Nikka spots the Pokemon Master Ball perched on top of their Christmas tree. She reaches for it and opens the Master Ball. Misdirection #2. “It’s not there,” Nikka says. So, she continues her search and then spots a ring box on one of their display cases. Misdirection #3. “I opened it and it’s not there as well,” Nikka says again.

Then a thought occurs to her, “We’re Dungeons and Dragons players. He gave me a D&D ring set and we have it displayed,” Nikka explains. “I told him it would be funny if you change one of the rings and hide it there.”
Lo and behold. Nikka’s engagement ring has been resting in that D&D ring box set all along.
“It has been there for over a month!” She exclaims.

At last she hands the ring to Smith. He kneels down, calls Nikka by her full name, and finally asks “will you marry me?”
“We were giggling the whole time like little kids,” Nikka fondly recalls. Then, it was Nikka’s turn to pull her own surprise. “But wait there’s more…” she tells Smith.
“My bag never left my side.
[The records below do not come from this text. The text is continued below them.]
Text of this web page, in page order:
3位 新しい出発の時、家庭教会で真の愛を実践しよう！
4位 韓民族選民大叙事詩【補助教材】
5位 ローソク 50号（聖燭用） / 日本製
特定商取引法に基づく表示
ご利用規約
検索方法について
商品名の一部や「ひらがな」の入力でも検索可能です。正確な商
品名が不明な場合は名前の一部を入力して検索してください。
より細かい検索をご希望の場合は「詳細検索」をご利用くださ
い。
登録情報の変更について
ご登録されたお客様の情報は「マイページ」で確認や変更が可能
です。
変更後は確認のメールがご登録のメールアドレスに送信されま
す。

The ring was with me the entire time.” As it turns out, Nikka had also been ready to propose back to Smith with a carbon fiber ring – inspired by Smith’s passion for Formula 1 racing – which she had custom-made and delivered from the US. I ask Nikka how long she had been holding onto Smith’s ring and she says, “four months.” The ring has always been with her just in case the day comes when Smith proposes, because that’s her cue to propose to him, too!
She tells her fiancé, “You’re not the only one proposing tonight.” She presents him a Pokeball and there inside is his engagement ring.
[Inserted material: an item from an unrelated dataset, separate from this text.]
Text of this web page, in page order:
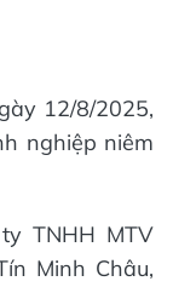
12/8/2025,
nghiệp niêm
TNHH MTV
Minh Châu,

“We kind of did the same thing. I called him by his full name and asked, ‘Will you also marry me?’” But then she pauses. “I did ask ‘Will you?’” And then with calm, confident clarity she says instead, “You know what? You will marry me.”
While scrolling through social media, Nikka stumbled on a post about a Singaporean woman proposing to her boyfriend. “I’m still conservative, so I don’t want to propose first. But I always thought guys are so unlucky they don’t have something when they get engaged. So, I said, let’s do that. When he proposes, I’ll also give him an engagement ring,” she shares.
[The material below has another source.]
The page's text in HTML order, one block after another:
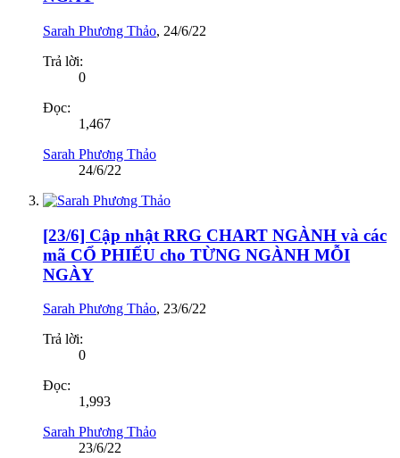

Nikka’s Mom, at first, expresses concern about her idea of proposing and asks if Smith would be offended. How would a man perceive a proposal from a woman? Would it feel like she was stealing his thunder? For Nikka, this is not a problem at all, “I know him so well. I know he wouldn’t take it offensively.”
Nikka believes when you’re in a relationship there has to be mutual respect. You should never feel limited by who you’re with. “There are some guys, when you’re with them, you have to tone down your shine,” Nikka says. “I’m glad I met someone who is very supportive. I was empowered. If it wasn’t him, I probably wouldn’t have thought of proposing.”
Recognizing and respecting each other’s individuality is a core value in Nikka and Smith’s relationship. “We played Dungeons and Dragons together for so long that we’ve built respect,” Nikka says. “When I got to know him, I felt like we were able to at least bridge a lot of our differences and admire each other’s strengths.”
Life experiences and past relationships have shown them how to accept each other’s flaws and willingly empathize with one another when conflicts arise. But before you can even begin to embrace your partner’s quirks, for Nikka, it’s important to establish stability and healing within yourself. “Most important is to be happy within yourself first. Then, you can look at your partner with clearer eyes. You can fully appreciate your partner and how they would be when you mix your lives together.”
With that unwavering faith, clarity, and deep understanding of Smith and their relationship, it was an easy decision for Nikka to propose right back. After all, the right person for you will always say yes to the love you offer.

Ultimately, a proposal is an act of love and a promise of commitment. It’s not just about tradition. Nikka and Smith also show us what matters is having faith and pride in your own love story and how you choose to commit to your person.